A tobacco industry buy-out

In the current model, the tobacco industry has a corporate mission of selling unhealthy products so as to profit its shareholders. Its aims and purposes are intrinsically misaligned with the public good and will ever remain so. However, if the tobacco industry were nationalised, with the intent of winding down operations, the interests of those providing tobacco and public health would be aligned.

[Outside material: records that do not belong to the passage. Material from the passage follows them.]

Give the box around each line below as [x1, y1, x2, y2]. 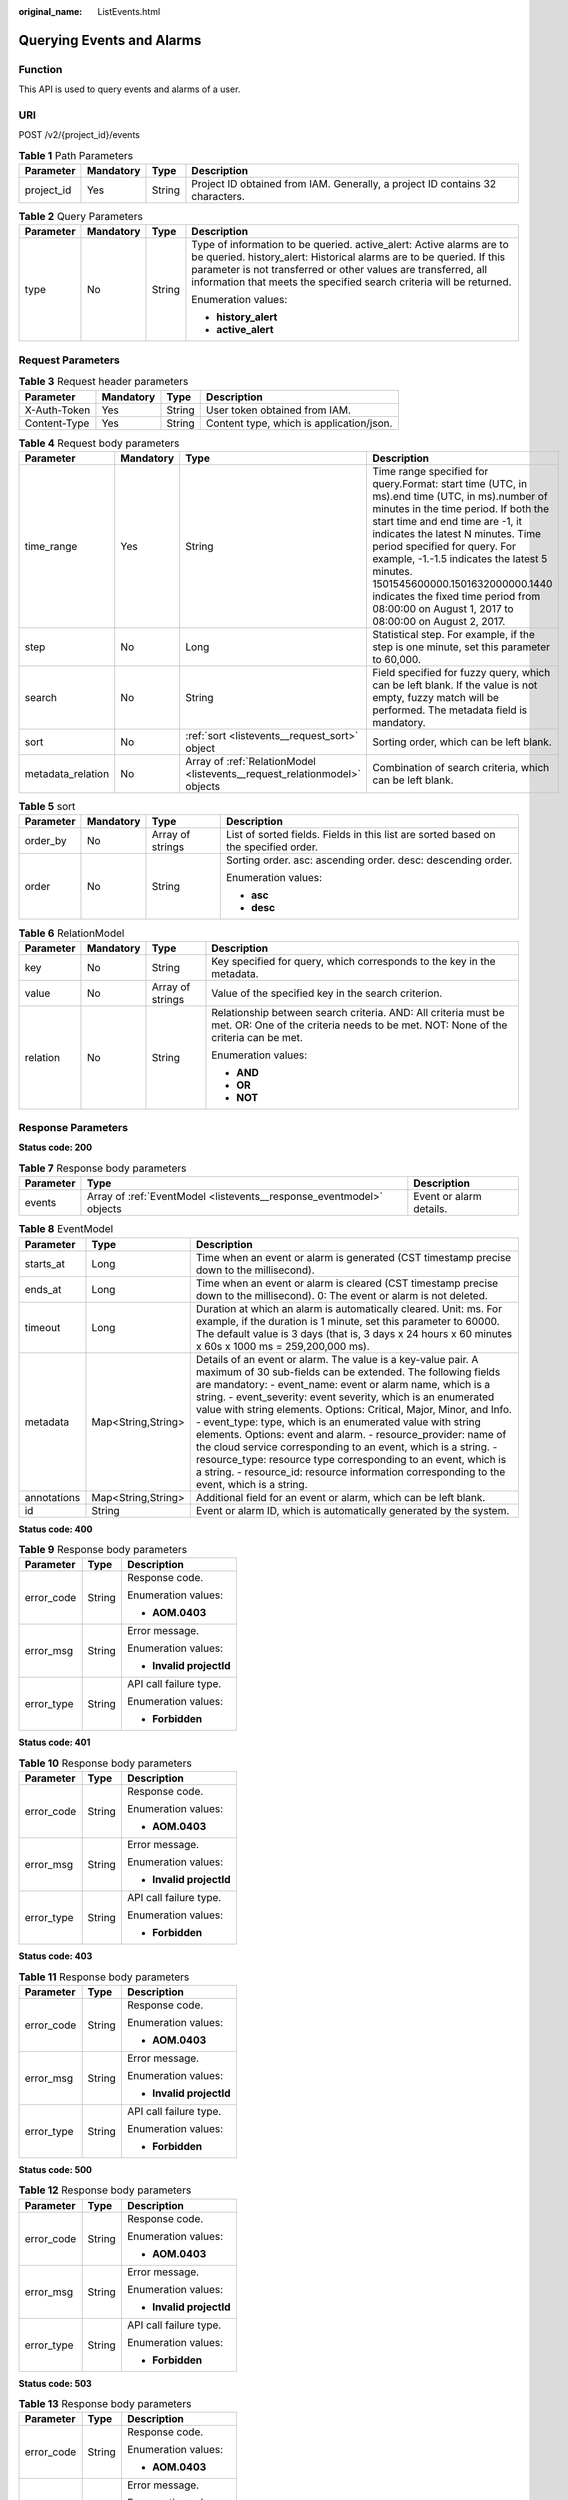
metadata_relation [24, 766, 110, 780]
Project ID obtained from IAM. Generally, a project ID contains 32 [191, 177, 497, 191]
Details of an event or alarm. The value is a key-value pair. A [195, 1352, 479, 1366]
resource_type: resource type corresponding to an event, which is [195, 1452, 507, 1466]
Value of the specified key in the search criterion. [211, 986, 443, 1000]
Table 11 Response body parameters [18, 1970, 190, 1984]
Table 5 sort [18, 800, 76, 814]
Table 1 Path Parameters [18, 148, 134, 162]

For the amount of health harms caused, the tobacco industry is not highly profitable. The total profit of the three major tobacco companies in Australia in 2007 was $600 million on assets of $3.6 billion.27 The profit per tobacco related death was approximately $20 000. Profits must decline in time as smoking rates fall as intended. Based on asset base and a reasonable profit to projected earnings multiple, a buy-out in Australia might cost in the range of $5 billion. Estimates of the cost of nationalisation in Canada range from $0–15 billion.28 Purchase could be sweetened by protection from civil litigation. Even if it costs of the order of several billions, it would rapidly return that in terms of quantifiable reductions in healthcare costs.

Conclusion

Australia should follow New Zealand and aim for virtual elimination of tobacco use by 2025. This will begin with societal acceptance of its desirability underpinned by the substantial health and economic benefits that will follow. There may, in coming years, be considerable discussion and disagreement about strategy but there should be none about the need. Discussion is healthy. Importantly, endgame planning does not replace current actions nor is it disrespectful of recent or present initiatives. Multiple actions are required. Social marketing and price increases should continue but the action likely to have greatest impact is the regulation of additives, smoke pH and nicotine as this eliminates the inherent addictive nature of smoking. Only when cigarettes are presented in an expensive and nonaddictive form can it be truly said that smokers choose to commence smoking, to continue smoking or to return to smoking after successful cessation.

Conflict of interest: none declared.